# What you are asked to do
A word-for-word copy of every entry below is required; the images do not belong in it.

---------------

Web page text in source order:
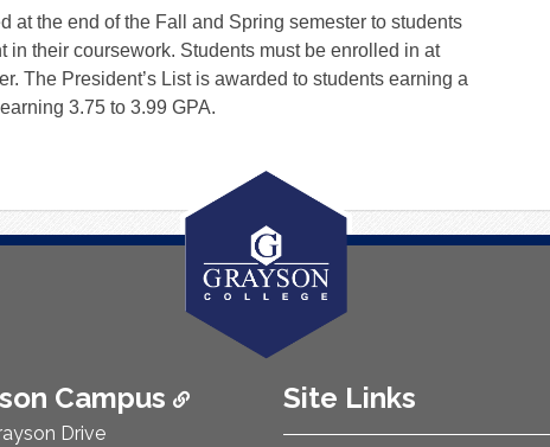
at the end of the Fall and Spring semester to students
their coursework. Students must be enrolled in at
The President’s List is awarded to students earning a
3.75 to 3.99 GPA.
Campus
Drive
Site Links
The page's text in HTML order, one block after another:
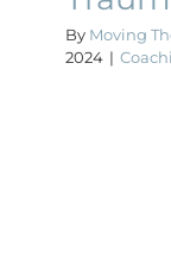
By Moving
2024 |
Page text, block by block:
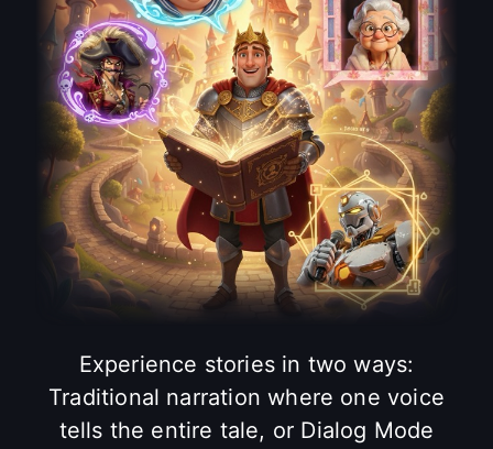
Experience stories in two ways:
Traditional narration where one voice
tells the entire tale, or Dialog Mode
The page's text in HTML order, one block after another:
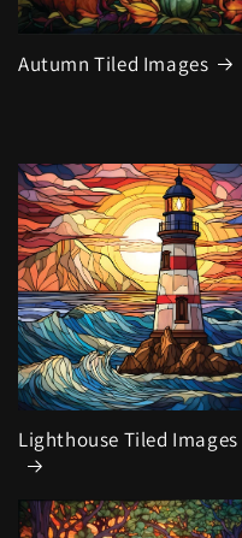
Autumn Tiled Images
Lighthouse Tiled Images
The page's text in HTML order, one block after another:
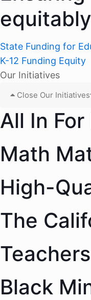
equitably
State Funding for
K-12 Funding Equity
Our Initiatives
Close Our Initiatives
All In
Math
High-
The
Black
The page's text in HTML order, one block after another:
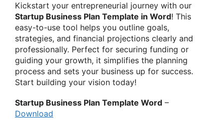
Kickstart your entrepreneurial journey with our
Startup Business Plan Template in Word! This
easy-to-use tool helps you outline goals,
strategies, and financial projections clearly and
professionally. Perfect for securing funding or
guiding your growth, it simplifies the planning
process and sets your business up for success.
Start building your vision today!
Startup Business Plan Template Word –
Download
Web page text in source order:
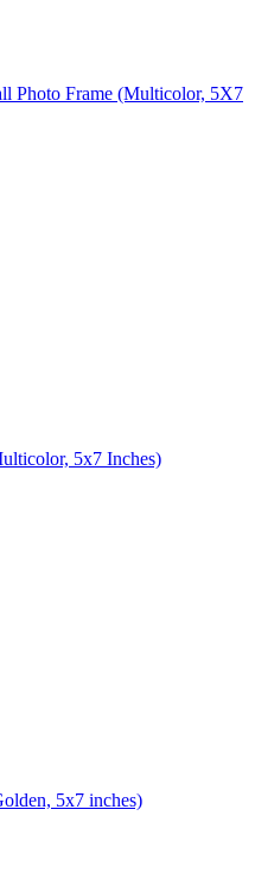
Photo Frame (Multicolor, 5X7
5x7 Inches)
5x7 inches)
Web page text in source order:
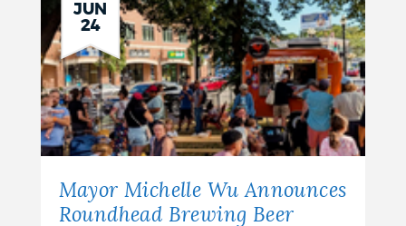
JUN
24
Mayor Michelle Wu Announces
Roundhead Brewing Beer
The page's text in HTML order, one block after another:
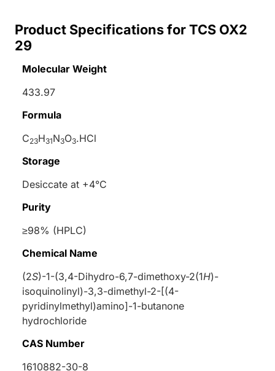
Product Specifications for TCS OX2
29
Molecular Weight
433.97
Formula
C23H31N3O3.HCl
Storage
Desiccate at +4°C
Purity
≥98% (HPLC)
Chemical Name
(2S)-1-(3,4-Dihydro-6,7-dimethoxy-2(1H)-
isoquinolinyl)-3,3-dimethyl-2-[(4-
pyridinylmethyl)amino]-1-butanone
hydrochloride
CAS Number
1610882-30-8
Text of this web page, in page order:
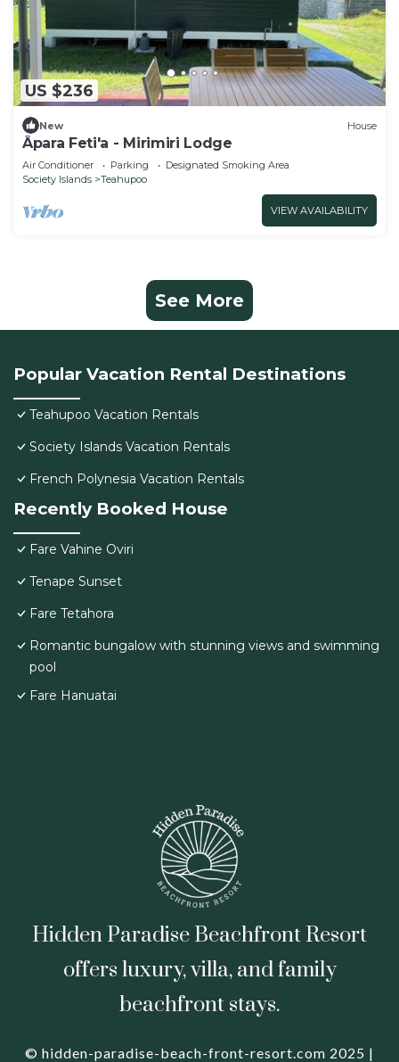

---------------

# Task output
Web page text in source order:
at the end of the Fall and Spring semester to students
their coursework. Students must be enrolled in at
The President’s List is awarded to students earning a
3.75 to 3.99 GPA.
Campus
Drive
Site Links
The page's text in HTML order, one block after another:
By Moving
2024 |
Page text, block by block:
Experience stories in two ways:
Traditional narration where one voice
tells the entire tale, or Dialog Mode
The page's text in HTML order, one block after another:
Autumn Tiled Images
Lighthouse Tiled Images
The page's text in HTML order, one block after another:
equitably
State Funding for
K-12 Funding Equity
Our Initiatives
Close Our Initiatives
All In
Math
High-
The
Black
The page's text in HTML order, one block after another:
Kickstart your entrepreneurial journey with our
Startup Business Plan Template in Word! This
easy-to-use tool helps you outline goals,
strategies, and financial projections clearly and
professionally. Perfect for securing funding or
guiding your growth, it simplifies the planning
process and sets your business up for success.
Start building your vision today!
Startup Business Plan Template Word –
Download
Web page text in source order:
Photo Frame (Multicolor, 5X7
5x7 Inches)
5x7 inches)
Web page text in source order:
JUN
24
Mayor Michelle Wu Announces
Roundhead Brewing Beer
The page's text in HTML order, one block after another:
Product Specifications for TCS OX2
29
Molecular Weight
433.97
Formula
C23H31N3O3.HCl
Storage
Desiccate at +4°C
Purity
≥98% (HPLC)
Chemical Name
(2S)-1-(3,4-Dihydro-6,7-dimethoxy-2(1H)-
isoquinolinyl)-3,3-dimethyl-2-[(4-
pyridinylmethyl)amino]-1-butanone
hydrochloride
CAS Number
1610882-30-8
Text of this web page, in page order:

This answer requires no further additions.